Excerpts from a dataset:
-=-=-=-=-

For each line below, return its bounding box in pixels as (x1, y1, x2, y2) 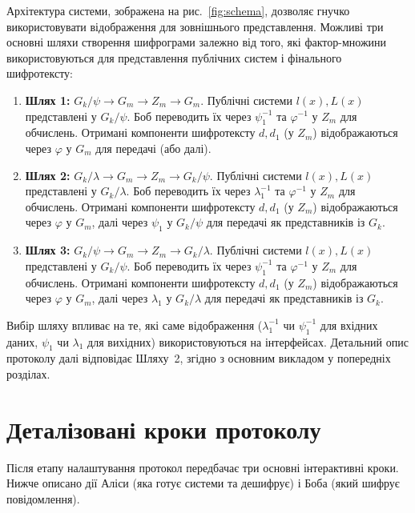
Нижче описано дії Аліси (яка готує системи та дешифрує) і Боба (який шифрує (6, 475, 400, 491)
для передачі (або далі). (95, 139, 212, 156)
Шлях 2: (25, 166, 71, 183)
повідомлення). (6, 490, 80, 507)
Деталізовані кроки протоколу (6, 412, 321, 445)
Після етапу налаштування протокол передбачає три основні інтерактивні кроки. (6, 459, 399, 475)
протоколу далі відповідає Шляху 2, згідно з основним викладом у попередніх (6, 350, 391, 367)
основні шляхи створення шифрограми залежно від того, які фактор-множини (6, 34, 387, 50)

-=-=-=-=-

**Assigned task**. Reproduce the data word for word; no pictures.

**Your solution**.
For each line below, return its bounding box in pixels as (x1, y1, x2, y2) 
Нижче описано дії Аліси (яка готує системи та дешифрує) і Боба (який шифрує (6, 475, 400, 491)
для передачі (або далі). (95, 139, 212, 156)
Шлях 2: (25, 166, 71, 183)
повідомлення). (6, 490, 80, 507)
Деталізовані кроки протоколу (6, 412, 321, 445)
Після етапу налаштування протокол передбачає три основні інтерактивні кроки. (6, 459, 399, 475)
протоколу далі відповідає Шляху 2, згідно з основним викладом у попередніх (6, 350, 391, 367)
основні шляхи створення шифрограми залежно від того, які фактор-множини (6, 34, 387, 50)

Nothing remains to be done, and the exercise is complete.